You can apply for an import license, pay their health inspection fees, packing fees. Shipping fees. Cfia permit fees for plants and each kind of fish , broker fees, export fees etc. By the time your done you would've
Spent far more money than the fish and plants are worth here. It's not the fish and plants that cost it's all the fees .
But you can go see and take pics . 


Sent from my iPhone using Tapatalk


----------



## The Guy (Nov 26, 2010)

Look forward to all the pictures when you return.


----------



## mikebike (Sep 8, 2010)

What you 'may' want to try is to contact someone who is exporting to Canada already so you can pick your fish and they can do the paper work and shipping.


----------



## Tanku87 (Dec 1, 2016)

http://www.inspection.gc.ca/animals...uatic-animals/eng/1331906471842/1331908089467

From what I read on the site. U can bring in u just need ID papers of the fish


----------



## aprilsaquarium (Aug 22, 2016)

Some fish need permits. Check the list. And some
Planes won't allow
Liquid except for cargo dept. air Canada told me the liquid could leak and fry out the electrical. I was flying to Kelowna . 

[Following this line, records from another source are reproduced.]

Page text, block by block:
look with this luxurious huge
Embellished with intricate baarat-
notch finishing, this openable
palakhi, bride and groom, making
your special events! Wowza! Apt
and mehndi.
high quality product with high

Sent from my iPhone using Tapatalk


----------



## MDT (Aug 8, 2014)

You can find extremely exclusive and unique Sulawesi shrimp in many parts of Asia, including Vietnam.
If that does interest you, contact me as I am also looking to import several species. I'd be very happy to assist with paper work and fees/costs.

Either way, good luck.


----------



## Shiyuu (Apr 9, 2011)

Quick question: what about rocks or dead corals to be used as display in the tank? Are those ok to bring in?


----------



## Tanku87 (Dec 1, 2016)

Yeah I'm thinking if my application goes wrong I'll just have to settle for some driftwoods and rocks. As they really cheap in vietnam. And maybe some bulb plants


----------



## hp10BII (Apr 23, 2010)

I'd be cautious of the bulb plants too.


----------



## rhennessey (Jul 25, 2014)

I think that rocks are probably ok....just heavy....but corals will have some restrictions if not totally banded otherwise there'd be mass coral cutting and killing to service the tourists...
Russ


----------



## aprilsaquarium (Aug 22, 2016)

Plants need a lot of permits and inspections . Corals also need permits I believe . And driftwood need inspection in case bugs .
Contact cfia and get info or they get thrown on a biosecure gsrbage can at customs . 
That's why things aren't cheap here . Permits etc 


Sent from my iPhone using Tapatalk


----------



## dino (Aug 29, 2011)

just watch boarder guards for an episode and you will see that anything that could carry bugs or parasites is a big deal. you will not be able to bring plants, corals, shells, foods, skeletons, skins etc


----------



## kim86 (Sep 5, 2012)

Bring back photos of what you liked over there and see if one of the sponsors can help bring those things in for you


----------



## SeaHorse_Fanatic (Apr 22, 2010)

Coral skeletons (known as live rock or dead live rock) will need a CITES permit.


----------



## hondas3000 (Apr 22, 2010)

Have you ever been to Vietnam yet? because from what I seen there is nothing good that you can bring back. They have fish market but its not like Thailand or Singapore. They mostly have community fish or simple fish only. Beside bringing things with you is very risky because of long flight, unlike cargo plane it travel direct. So even you get it here, live stock might be dead.


----------



## April (Apr 21, 2010)

From what I hear lately is Vietnam is doing a lot of breeding and sending to other countries for export.simgapore 



Sent from my iPad using Tapatalk


----------



## Tanku87 (Dec 1, 2016)

Been to a few shop in saigon, and it's not that great. They all have the same stock and plants. Nothing that I can't get back there...... 
Well at least I got to enjoy the luna new year festivals


----------



## VElderton (Jun 3, 2015)

Unless these have certified and approved inspection certificates ... no. I'd also be wondering how did the coral "died" in the first place. You wouldn't want to support illegal and destructive harvesting.


----------